Commonwealth v. Fredrick
Mr. Fredrick was observed by police straddling the center line of the highway and was pulled over. The officer stated that he could smell alcohol on the driver’s breath and that he had failed all of the field sobriety tests. He was taken to Nason Hospital for blood testing and the report showed a blood alcohol content of 0.226%.
The Commonwealth charged Fredrick with a DUI – highest rate of alcohol. After a bench trial, Fredrick was found guilty of the charges against him and was sentenced to 72 hours to 6 months incarceration, plus fines and court costs.

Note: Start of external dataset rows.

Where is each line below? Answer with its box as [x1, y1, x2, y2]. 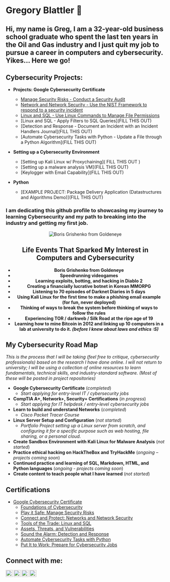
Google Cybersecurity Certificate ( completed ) [13, 385, 111, 391]
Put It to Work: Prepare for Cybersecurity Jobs [20, 542, 118, 548]
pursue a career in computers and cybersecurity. [6, 48, 163, 57]
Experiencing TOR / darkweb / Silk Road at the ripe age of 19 [25, 315, 153, 321]
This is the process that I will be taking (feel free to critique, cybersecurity [6, 354, 159, 360]
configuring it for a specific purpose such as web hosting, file [20, 428, 149, 434]
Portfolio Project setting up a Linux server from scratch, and [20, 423, 146, 429]
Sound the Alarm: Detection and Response [20, 531, 109, 537]

Attorney Tim Barrouk of The McShane Firm appealed Fredrick’s conviction to the Superior Court of Pennsylvania. The issue presented was that the sample that was tested was serum and not whole blood and thus by law required a valid conversion factor. The Commonwealth failed on its duty to present a conversion factor. Thus, the court found that “…the evidence was insufficient to establish every element of DUI- highest rate of alcohol.” Therefore, the court reversed the previous conviction.
Commonwealth v. Angles
The Defendant was accused of Driving Under the Influence. An Officer followed the Defendant’s vehicle and observed the vehicle leave its lane of travel on several occasions. The Officer than performed a traffic stop and had the Defendant perform standard field sobriety tests. The Defendant was then taken Gettysburg Hospital for a blood test. The Gettysburg Hospital blood test stated that the Defendant’s Blood Alcohol Concentration was .231%.

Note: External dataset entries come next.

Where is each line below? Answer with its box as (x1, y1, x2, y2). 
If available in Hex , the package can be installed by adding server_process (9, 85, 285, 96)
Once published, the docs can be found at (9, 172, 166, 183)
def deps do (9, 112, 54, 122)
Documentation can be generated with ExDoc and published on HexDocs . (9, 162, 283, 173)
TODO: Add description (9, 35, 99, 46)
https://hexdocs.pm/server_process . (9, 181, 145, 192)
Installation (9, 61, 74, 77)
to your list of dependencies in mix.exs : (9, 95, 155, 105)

At trial, a Jury convicted the Defendant of DUI with a blood alcohol content of above .16%. However, we were able to successfully appeal this verdict and the trial court awarded a new trial. Specifically, the Trial Court held that the weight of the evidence did not support the blood alcohol result.
Commonwealth of Pennsylvania v. Michaels
This case involved a Petition to Compel the Commonwealth to provide a duplicate copy of a computer hard drive for expert analysis in a child pornography case. Under Federal Law, a duplicate copy of the hard drive will only be provided to an expert to view in the government’s facility. This greatly restricts the expert’s ability to perform a comprehensive analysis of the hard drive because the expert is not able to bring his full reference library and all of his equipment. Additionally, it forces the expert to work with unfamiliar systems. The Court held that Federal Law did not supercede the Pennsylvania Discovery Rules and therefore issued a protective order for our expert to receive the mirror image hard drive and perform comprehensive analysis. This provides the Defendant with the opportunity to fully address the alleged evidence against him.
Commonwealth of Pennsylvania v. Francis
Police received a dispatch from an individual at a movie theater who stated that they saw the Defendant fall over and that there was a bottle of wine under the seat. The caller then followed the Defendant to his vehicle and stated that he appeared intoxicated. The caller then provided the police with the Defendant’s license plate number and make and model of vehicle. Police identified the vehicle and began to follow it. While the police were following the vehicle, the vehicle was observed traveling below the speed limit and touched the yellow line. The Officer candidly testified that she did not witness a violation of the motor vehicle code or driving that would cause her to pull the vehicle over. I was successful in arguing that the police officer did not have reasonable suspicion to stop the Defendant’s vehicle and therefore all evidence acquired after the stop was inadmissible. Specifically, the Caller identity was never disclosed and therefore his tip had to corroborated by the Officer following the vehicle. The Court held that the Officer did not have sufficient independent observations to corroborate the tip and that the stop was not valid.